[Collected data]
----------------------------------------
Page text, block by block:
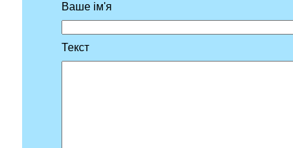
Ваше ім'я
Текст
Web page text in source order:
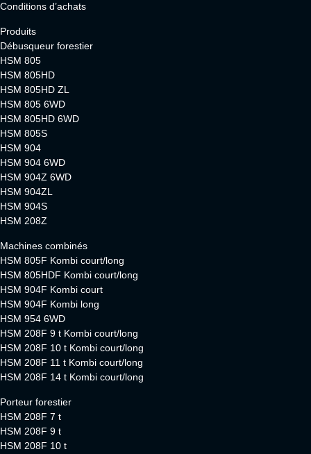
Conditions d’achats
Produits
Débusqueur forestier
HSM 805
HSM 805HD
HSM 805HD ZL
HSM 805 6WD
HSM 805HD 6WD
HSM 805S
HSM 904
HSM 904 6WD
HSM 904Z 6WD
HSM 904ZL
HSM 904S
HSM 208Z
Machines combinés
HSM 805F Kombi court/long
HSM 805HDF Kombi court/long
HSM 904F Kombi court
HSM 904F Kombi long
HSM 954 6WD
HSM 208F 9 t Kombi court/long
HSM 208F 10 t Kombi court/long
HSM 208F 11 t Kombi court/long
HSM 208F 14 t Kombi court/long
Porteur forestier
HSM 208F 7 t
HSM 208F 9 t
HSM 208F 10 t
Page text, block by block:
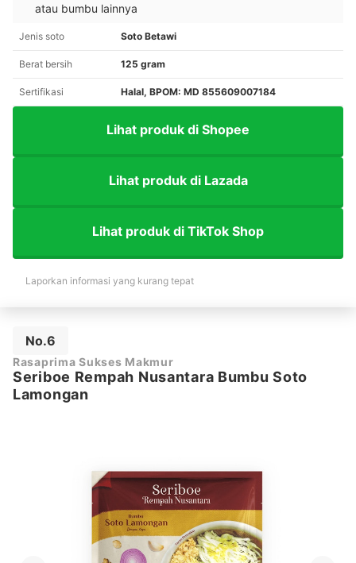
atau bumbu lainnya
Jenis soto Soto Betawi
Berat bersih 125 gram
Sertifikasi Halal, BPOM: MD 855609007184
Lihat produk di Shopee
Lihat produk di Lazada
Lihat produk di TikTok Shop
Laporkan informasi yang kurang tepat
No.6
Rasaprima Sukses Makmur
Seriboe Rempah Nusantara Bumbu Soto
Lamongan
----------------------------------------
- _Task requirements_
What is needed is an exact transcription of the lines from the one containing "Porteur forestier" through the last line of the records above, both included, with no pictures.

- _Completed task_
Porteur forestier
HSM 208F 7 t
HSM 208F 9 t
HSM 208F 10 t
Page text, block by block:
atau bumbu lainnya
Jenis soto Soto Betawi
Berat bersih 125 gram
Sertifikasi Halal, BPOM: MD 855609007184
Lihat produk di Shopee
Lihat produk di Lazada
Lihat produk di TikTok Shop
Laporkan informasi yang kurang tepat
No.6
Rasaprima Sukses Makmur
Seriboe Rempah Nusantara Bumbu Soto
Lamongan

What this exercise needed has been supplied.